====== LISTED ENTRIES
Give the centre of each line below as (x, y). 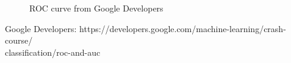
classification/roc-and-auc (53, 52)
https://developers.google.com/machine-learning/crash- (183, 28)
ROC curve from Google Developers (96, 8)
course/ (19, 40)
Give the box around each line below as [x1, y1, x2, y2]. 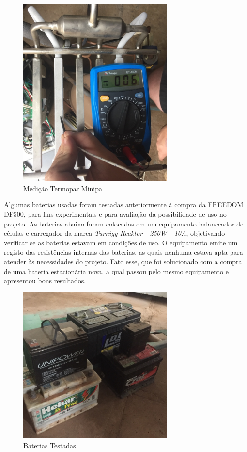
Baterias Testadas [23, 440, 76, 451]
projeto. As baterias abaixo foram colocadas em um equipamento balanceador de [4, 218, 244, 228]
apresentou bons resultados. [4, 275, 86, 286]
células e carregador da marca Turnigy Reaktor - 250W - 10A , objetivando [4, 228, 225, 238]
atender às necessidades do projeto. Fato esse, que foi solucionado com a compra [4, 256, 242, 266]
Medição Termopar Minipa [23, 183, 103, 193]
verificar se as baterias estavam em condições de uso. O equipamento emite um [4, 237, 238, 247]
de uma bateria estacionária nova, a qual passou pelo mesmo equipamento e [4, 266, 229, 276]
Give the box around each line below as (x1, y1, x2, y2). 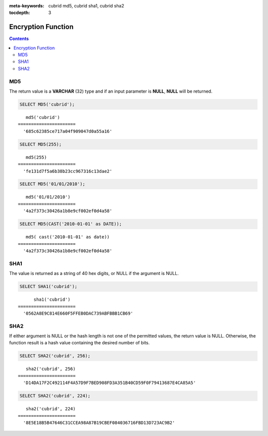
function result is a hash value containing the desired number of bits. (9, 340, 150, 346)
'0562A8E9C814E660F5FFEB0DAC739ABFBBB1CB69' (23, 310, 134, 316)
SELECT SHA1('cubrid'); (19, 284, 78, 289)
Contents (9, 36, 29, 42)
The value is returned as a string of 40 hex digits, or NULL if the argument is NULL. (9, 271, 179, 276)
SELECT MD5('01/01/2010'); (19, 181, 85, 187)
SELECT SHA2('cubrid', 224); (19, 393, 91, 399)
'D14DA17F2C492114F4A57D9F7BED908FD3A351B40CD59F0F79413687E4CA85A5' (23, 380, 196, 386)
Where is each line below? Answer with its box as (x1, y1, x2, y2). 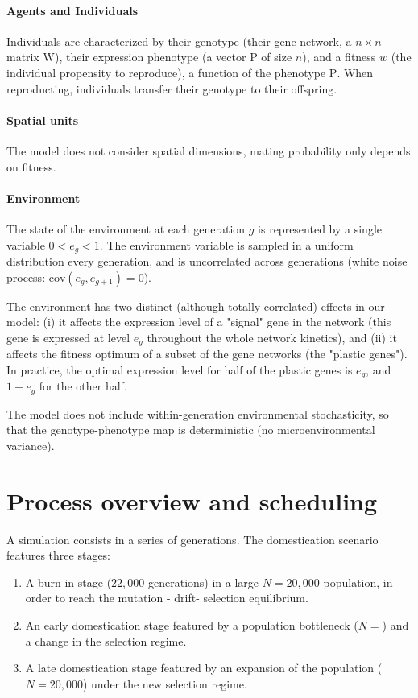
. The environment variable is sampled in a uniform (99, 236, 354, 253)
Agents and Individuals (6, 2, 139, 19)
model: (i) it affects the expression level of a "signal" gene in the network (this (6, 313, 391, 330)
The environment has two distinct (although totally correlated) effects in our (6, 297, 385, 314)
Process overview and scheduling (6, 484, 378, 517)
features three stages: (6, 547, 111, 564)
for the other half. (39, 378, 127, 394)
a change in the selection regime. (25, 632, 187, 649)
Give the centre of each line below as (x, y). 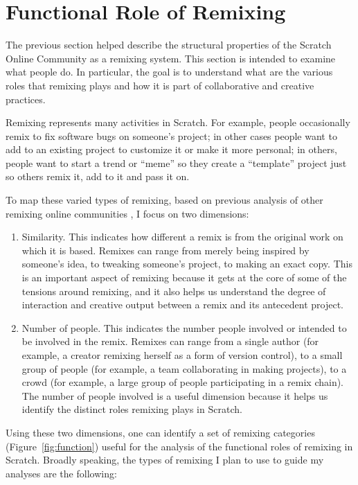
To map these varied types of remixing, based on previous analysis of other (164, 200)
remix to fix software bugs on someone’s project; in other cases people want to (171, 135)
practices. (26, 99)
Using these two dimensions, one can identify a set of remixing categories (160, 432)
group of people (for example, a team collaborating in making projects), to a (184, 368)
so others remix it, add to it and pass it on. (98, 176)
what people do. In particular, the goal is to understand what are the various (169, 72)
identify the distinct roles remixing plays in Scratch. (132, 409)
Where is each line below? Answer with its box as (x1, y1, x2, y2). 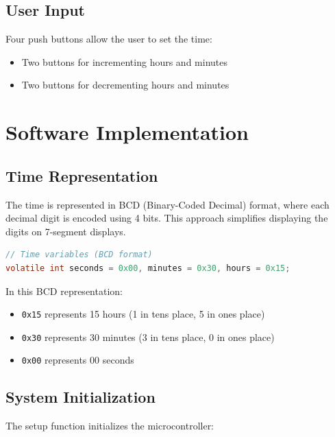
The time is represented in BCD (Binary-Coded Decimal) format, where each (5, 197, 330, 211)
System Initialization (5, 386, 156, 408)
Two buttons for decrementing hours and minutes (21, 78, 229, 92)
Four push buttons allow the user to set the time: (5, 32, 212, 46)
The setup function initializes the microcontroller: (5, 418, 214, 433)
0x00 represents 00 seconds (21, 353, 134, 367)
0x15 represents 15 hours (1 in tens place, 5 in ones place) (21, 307, 265, 321)
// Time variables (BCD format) (5, 250, 153, 260)
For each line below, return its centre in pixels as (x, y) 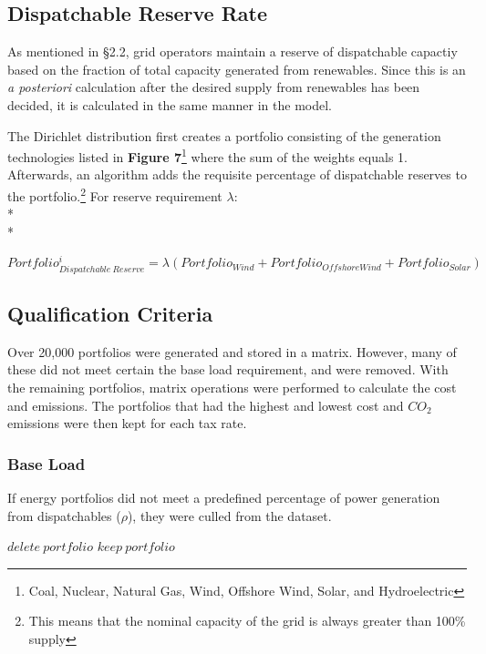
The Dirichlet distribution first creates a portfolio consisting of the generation (224, 135)
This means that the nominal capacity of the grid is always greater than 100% (247, 621)
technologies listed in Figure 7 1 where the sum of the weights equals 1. (207, 155)
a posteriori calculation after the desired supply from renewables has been (214, 87)
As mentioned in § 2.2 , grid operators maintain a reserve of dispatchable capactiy (233, 51)
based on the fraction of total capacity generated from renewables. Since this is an (237, 69)
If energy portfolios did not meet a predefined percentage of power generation (224, 497)
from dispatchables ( (64, 515)
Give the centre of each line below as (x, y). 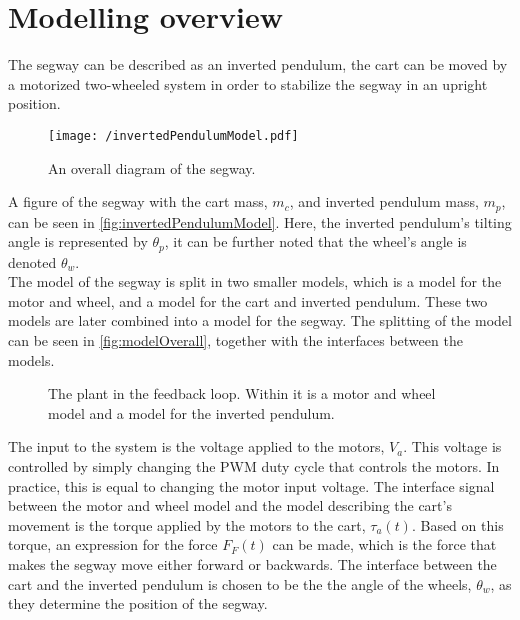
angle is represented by (78, 241)
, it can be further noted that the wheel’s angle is (315, 241)
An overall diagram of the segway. (152, 167)
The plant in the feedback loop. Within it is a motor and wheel (242, 393)
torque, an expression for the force (113, 544)
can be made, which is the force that (384, 544)
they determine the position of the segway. (138, 603)
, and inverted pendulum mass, (384, 201)
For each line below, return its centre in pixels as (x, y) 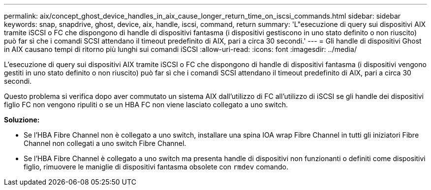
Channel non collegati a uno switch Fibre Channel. (105, 143)
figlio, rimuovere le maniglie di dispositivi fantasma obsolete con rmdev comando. (156, 167)
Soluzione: (22, 120)
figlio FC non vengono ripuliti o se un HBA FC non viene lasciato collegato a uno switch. (146, 105)
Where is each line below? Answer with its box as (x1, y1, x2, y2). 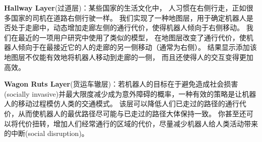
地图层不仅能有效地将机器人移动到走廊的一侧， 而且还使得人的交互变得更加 (4, 51, 253, 62)
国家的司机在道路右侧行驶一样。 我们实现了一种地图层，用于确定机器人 (11, 12, 246, 23)
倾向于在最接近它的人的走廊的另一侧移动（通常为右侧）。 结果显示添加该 (18, 42, 257, 52)
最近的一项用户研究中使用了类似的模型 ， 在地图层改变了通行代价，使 (18, 32, 246, 42)
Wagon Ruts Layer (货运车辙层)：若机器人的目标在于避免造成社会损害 (4, 79, 238, 89)
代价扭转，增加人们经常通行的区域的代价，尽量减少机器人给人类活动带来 (18, 118, 258, 128)
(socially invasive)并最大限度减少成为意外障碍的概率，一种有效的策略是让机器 (4, 88, 256, 99)
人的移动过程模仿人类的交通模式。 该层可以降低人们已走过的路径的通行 (4, 98, 239, 109)
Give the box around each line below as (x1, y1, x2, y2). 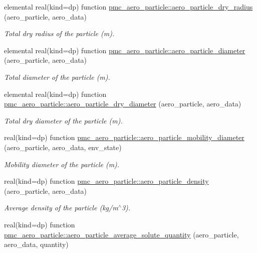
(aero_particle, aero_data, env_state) (4, 142, 122, 152)
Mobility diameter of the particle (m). (4, 159, 120, 169)
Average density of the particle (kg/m (4, 202, 118, 213)
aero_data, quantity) (4, 239, 69, 249)
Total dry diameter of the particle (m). (4, 115, 123, 125)
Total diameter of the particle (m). (4, 71, 110, 82)
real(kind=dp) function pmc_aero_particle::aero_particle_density (4, 176, 209, 186)
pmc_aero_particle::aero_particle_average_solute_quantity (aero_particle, (4, 229, 239, 239)
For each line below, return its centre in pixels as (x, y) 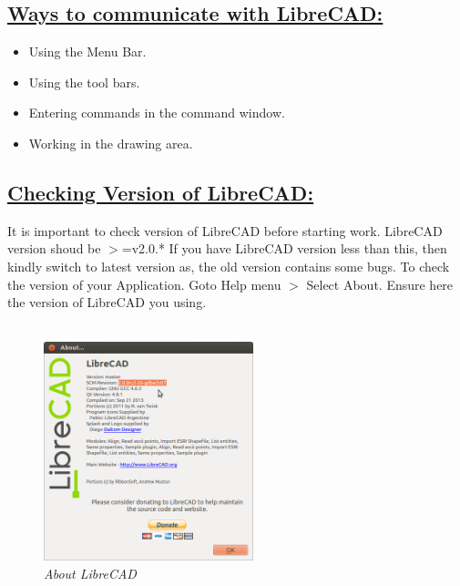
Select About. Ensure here (380, 284)
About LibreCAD (90, 574)
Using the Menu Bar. (87, 51)
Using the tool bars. (84, 82)
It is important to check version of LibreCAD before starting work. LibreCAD (225, 230)
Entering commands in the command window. (157, 113)
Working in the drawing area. (111, 143)
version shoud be (54, 248)
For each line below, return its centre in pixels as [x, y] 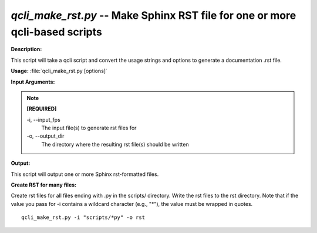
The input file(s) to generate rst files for [89, 128]
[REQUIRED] [42, 109]
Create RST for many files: [44, 185]
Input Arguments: [33, 82]
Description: [26, 49]
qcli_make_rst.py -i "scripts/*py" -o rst [83, 217]
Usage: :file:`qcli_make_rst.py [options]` [59, 71]
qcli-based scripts [56, 32]
============
◆ **ABOUT THIS EXERCISE**
Once the line with "what people do." is found in the data above, reproduce it and each line after it exactly, through the line with "Four push buttons". Omit the pictures.

◆ **YOUR RESPONSE**
what people do. In particular, the goal is to understand what are the various (169, 72)
identify the distinct roles remixing plays in Scratch. (132, 409)
Where is each line below? Answer with its box as (x1, y1, x2, y2). 
The time is represented in BCD (Binary-Coded Decimal) format, where each (5, 197, 330, 211)
System Initialization (5, 386, 156, 408)
Two buttons for decrementing hours and minutes (21, 78, 229, 92)
Four push buttons allow the user to set the time: (5, 32, 212, 46)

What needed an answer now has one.